You wake up. Get out of bed. Drag a comb across your head.
Sorry, this is 2024.
You wake up. Grab your phone. And you immediately start creating records of your quotidian existence, starting with pings off a cell-phone tower, entries on authentication logs, Google search strings, texts, Instagram hearts, TikTok likes, maybe even a selfie, though you should probably have listened to Sgt. Pepper and combed your hair first.
Eventually you manage to go to work, and your location is tracked and recorded the entire time. Google keeps track of all the YouTube videos you watch “for work.” Lunch at the deli goes on your credit card statement.
You get the picture. Everywhere you go, everything you do, you’re generating biographical data. Reams and reams of it.
Pity your poor descendants, why don’t you? Can you imagine? They sign in to Ancestry.com on their brain implant, pop in your dimly-remembered name (by thinking real, real hard about it), and out come 5.63 x 107 hints.
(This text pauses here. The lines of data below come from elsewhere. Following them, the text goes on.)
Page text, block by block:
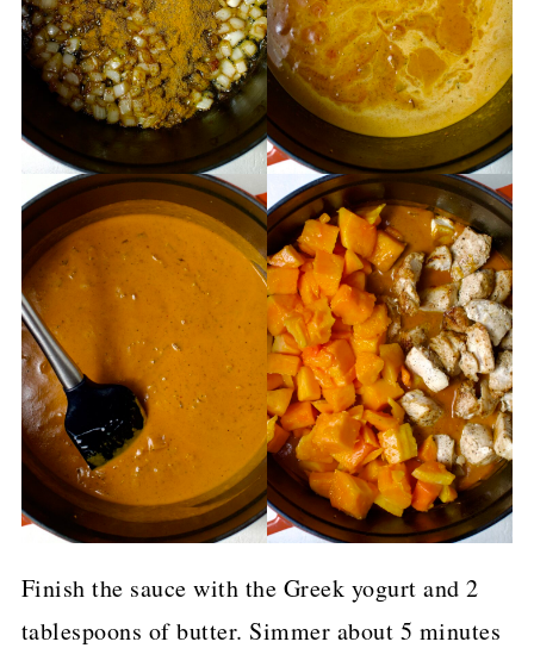
Finish the sauce with the Greek yogurt and 2
tablespoons of butter. Simmer about 5 minutes
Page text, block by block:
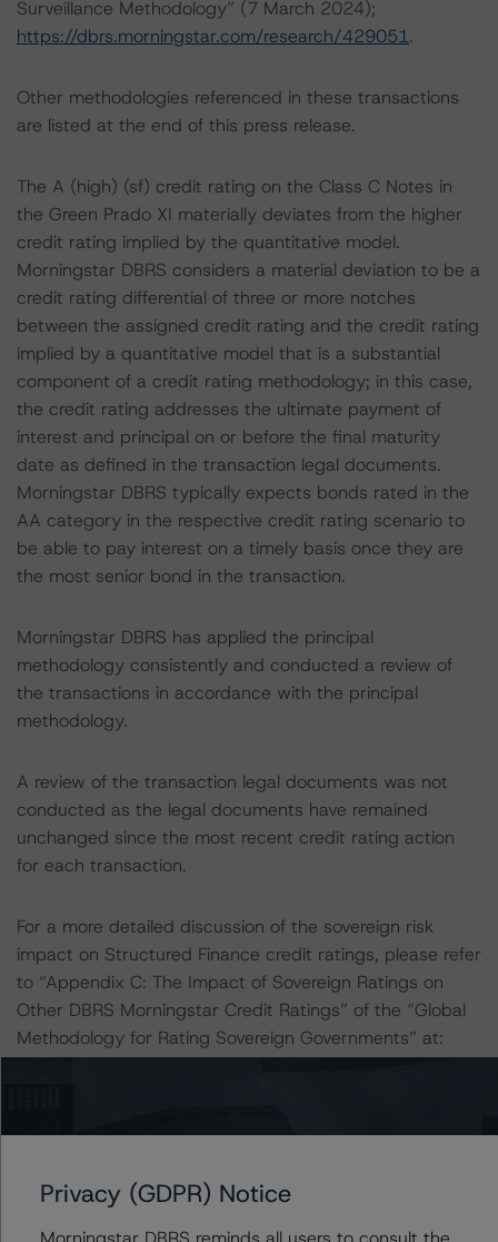
Surveillance Methodology” (7 March 2024);
https://dbrs.morningstar.com/research/429051.
Other methodologies referenced in these transactions
are listed at the end of this press release.
The A (high) (sf) credit rating on the Class C Notes in
the Green Prado XI materially deviates from the higher
credit rating implied by the quantitative model.
Morningstar DBRS considers a material deviation to be a
credit rating differential of three or more notches
between the assigned credit rating and the credit rating
implied by a quantitative model that is a substantial
component of a credit rating methodology; in this case,
the credit rating addresses the ultimate payment of
interest and principal on or before the final maturity
date as defined in the transaction legal documents.
Morningstar DBRS typically expects bonds rated in the
AA category in the respective credit rating scenario to
be able to pay interest on a timely basis once they are
the most senior bond in the transaction.
Morningstar DBRS has applied the principal
methodology consistently and conducted a review of
the transactions in accordance with the principal
methodology.
A review of the transaction legal documents was not
conducted as the legal documents have remained
unchanged since the most recent credit rating action
for each transaction.
For a more detailed discussion of the sovereign risk
impact on Structured Finance credit ratings, please refer
to “Appendix C: The Impact of Sovereign Ratings on
Other DBRS Morningstar Credit Ratings” of the “Global
Methodology for Rating Sovereign Governments” at:
Santander de Titulización, SGFT, S.A. and loan-level data
provided by the European DataWarehouse GmbH.
Privacy (GDPR) Notice
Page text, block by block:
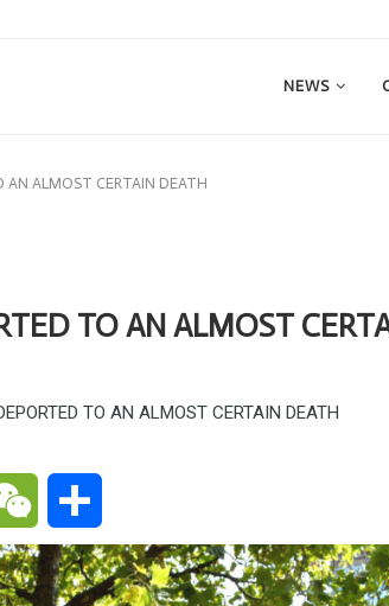
NEWS
ALMOST CERTAIN DEATH
TO AN ALMOST
WeChat
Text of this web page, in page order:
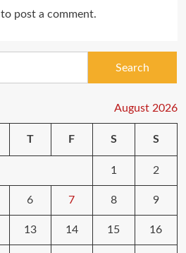
to post a comment.
August 2026
T F S S
1 2
6 7 8 9
13 14 15 16
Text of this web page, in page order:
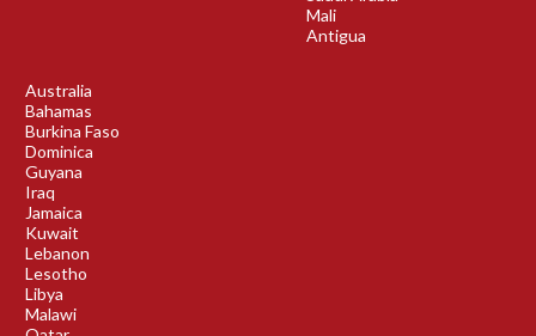
Mali
Antigua
Australia
Bahamas
Burkina Faso
Dominica
Guyana
Iraq
Jamaica
Kuwait
Lebanon
Lesotho
Libya
Malawi

Now your great-great-grandchild can trace every dreary, tedious minute of your life from age 14 to your untimely death at 243. That is not a recipe for an enduring love of genealogical research. Your descendants will build no shrines to you and your caramel macchiato habit. There’s no mystery. You’re the opposite of mysterious. You are intimately known and deeply boring.
How do we remedy this? You could do the whole check-out-of-modern-life thing, but of the complexities, sacrifices, and personal fortune required for that sort of drastic decision, the less said the better (because I don’t know what I’m talking about). You could request and/or demand that all the companies holding your personal records delete them. And you should do that, to the degree practicable. But that’s only going to get you so far.
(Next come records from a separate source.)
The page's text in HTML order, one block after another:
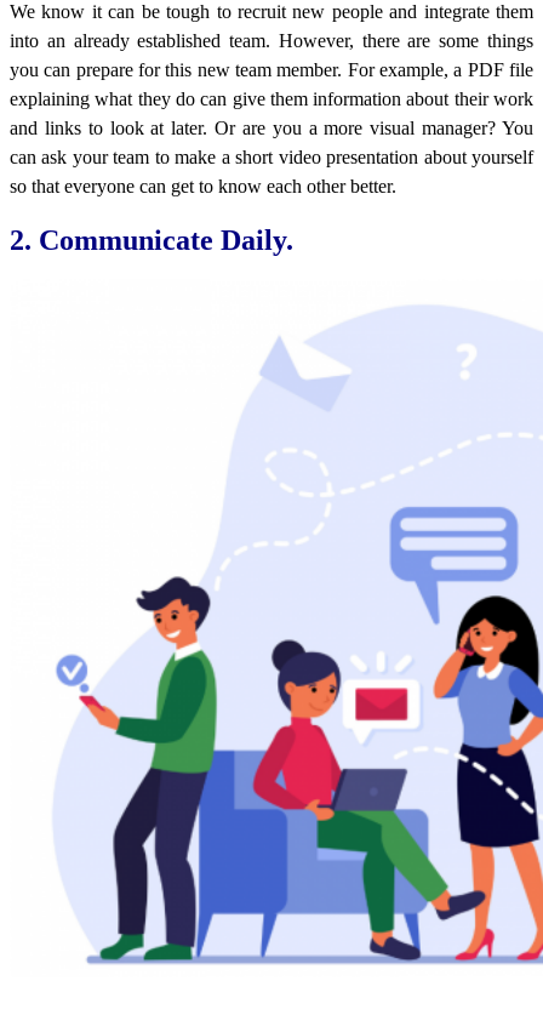
We know it can be tough to recruit new people and integrate them
into an already established team. However, there are some things
you can prepare for this new team member. For example, a PDF file
explaining what they do can give them information about their work
and links to look at later. Or are you a more visual manager? You
can ask your team to make a short video presentation about yourself
so that everyone can get to know each other better.
2. Communicate Daily.
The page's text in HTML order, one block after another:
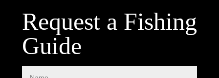
Request a Fishing
Guide
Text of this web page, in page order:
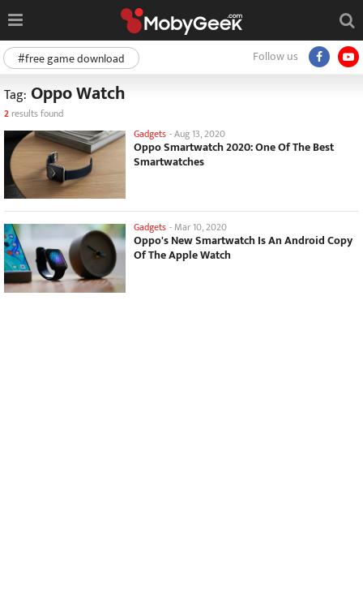
Follow us
#free game download
Tag: Oppo Watch
2 results found
Gadgets -Aug 13, 2020
Oppo Smartwatch 2020: One Of The Best
Smartwatches
Gadgets - Mar 10, 2020
Oppo's New Smartwatch Is An Android Copy
Of The Apple Watch
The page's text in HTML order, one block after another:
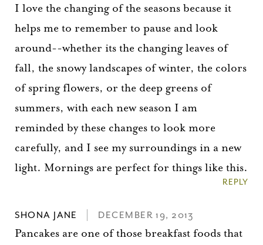
I love the changing of the seasons because it
helps me to remember to pause and look
around--whether its the changing leaves of
fall, the snowy landscapes of winter, the colors
of spring flowers, or the deep greens of
summers, with each new season I am
reminded by these changes to look more
carefully, and I see my surroundings in a new
light. Mornings are perfect for things like this.
REPLY
SHONA JANE DECEMBER 19, 2013
Pancakes are one of those breakfast foods that
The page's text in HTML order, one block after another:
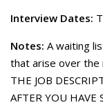
Interview Dates:
Notes: A waiting
that arise over the
THE JOB
AFTER YOU HAVE
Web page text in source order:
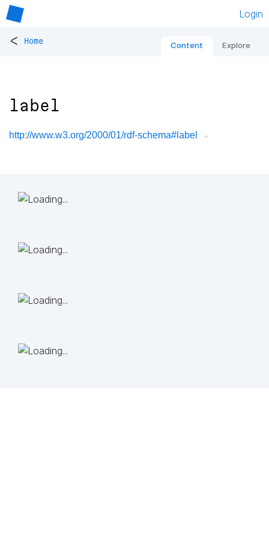
Login
< Home Content Explore
label
http://www.w3.org/2000/01/rdf-schema#label
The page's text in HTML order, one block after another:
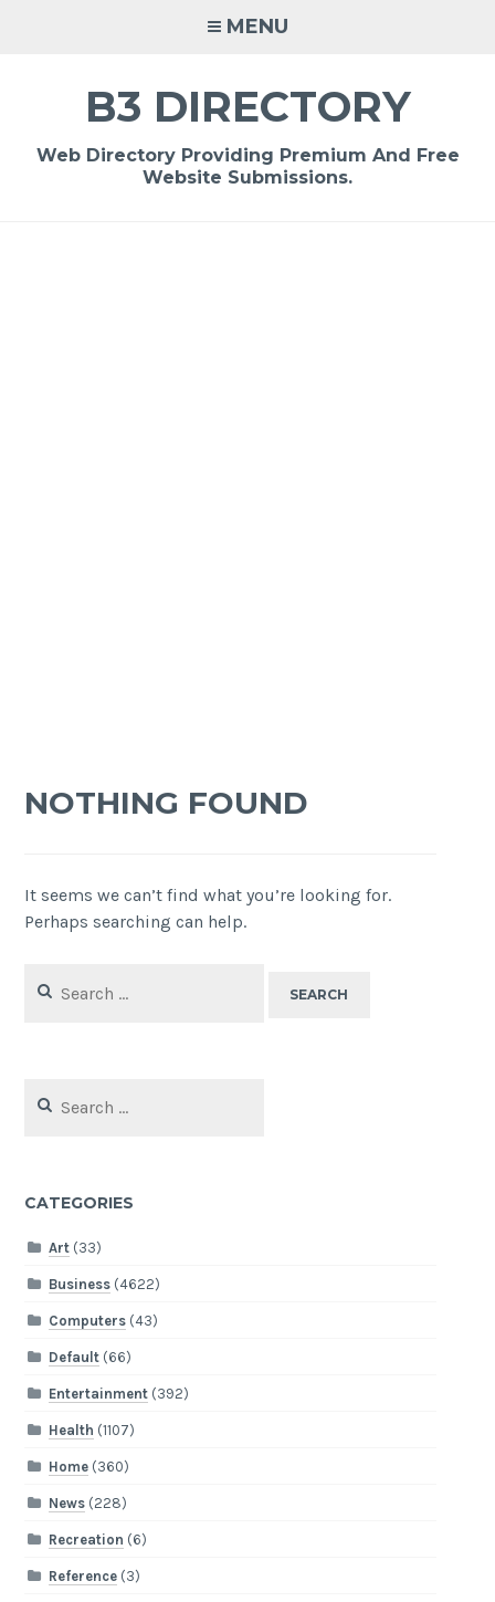
MENU
B3 DIRECTORY
Web Directory Providing Premium And Free
Website Submissions.
NOTHING FOUND
It seems we can’t find what you’re looking for.
Perhaps searching can help.
for:
for:
CATEGORIES
Art(33)
Business(4622)
Computers(43)
Default(66)
Entertainment(392)
Health (1107)
Home(360)
News(228)
Recreation (6)
Reference(3)
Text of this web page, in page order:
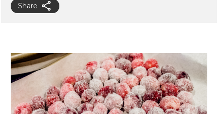
Share

Most of these records, again—if you’re endeavoring to participate in modern life1—are out of your hands. But some, well, they’re in your hand right now. Stop taking pictures, turn off your location tracking. Blow the dust off your 2002 Rand McNally road atlas. Spare your descendants the headache. Or even better, give them a mystery to solve. Burn the records, change your name, move to the other side of the globe and start a new family. It’s your only shot at being a sexy mystery scroll instead of a four billion page open book.
Let’s go back to the future for a more optimistic take.
Instead of logging in to Ancestry.com, my descendant is going to tell her personalized AI/domestic partner to please—honey—”write me a 120-page biography of my great-great-grandfather, the late, lamented Genealogian, who only recently died at the untimely age of 452.” Perhaps she’ll pass out bound copies at my funeral.2
Then the AI will sift through the 5.63 x 107 records of my vain life and spit out an engaging and readable précis, drawn from all of those sources, but spinning only the golden threads into a very tasteful whole. It will use its practiced and discerning eye to grab a few of the greatest, most representative photographs, leaving the rest for the enthusiast. It will decide on the turning points of my story, then use the mess of data tracking my every move to retell those events in carefully-selected, compelling detail.3
Then they read it at my funeral, and there’s not a dry eye in the house.
That’s kind of cool, isn’t it? Don’t fool yourself that your whereabouts on February 4, 1994 will be of any interest to anyone but yourself (and you will be dead). But with a powerful enough review and summary system—something that suddenly belongs to our very near future—the records could make a lovely narrative.
Think of it. An entire bookcase in your house dedicated to the biographies of the ancestors. Of course, the farther back you go, the slimmer the volumes. All the way back to little scraps of paper the size of fortune cookie fortunes: “Elizabeth (—————); fl[ourished] 1413; d., prob., bef. 1424.”
Do note, however, what your descendant is not doing. Your descendant is not doing genealogy. When biographical data becomes cheap, there will be no genealogy. Genealogy is data mining. It’s like Bitcoin. To release the little morsel—the datum—you need to put in the work. And the more that’s been mined, the more work you need to put in for that incremental datum. When we all luxuriate/drown in a pool of near-infinite data, the miners are out of work.
You may be tempted to pity poor Elizabeth and her mere scrap of life. Staunch your tears, dear boy. She’s one of the lucky ones. Remembered, but just barely. Something to pursue. An elusive quarry. One more record of her could double or triple our knowledge. And it would give the miner who dug it up a real rush.
Save the pity for yourself. And knock it off with the selfies.
In Soviet Russia (and everywhere else), modern life participates in you.
How come the bad future is in the second-person but the good future is in the first-person? Doesn’t seem fair, does it?
It will glance at this post, decide it’s a little too on-the-nose, and leave it out.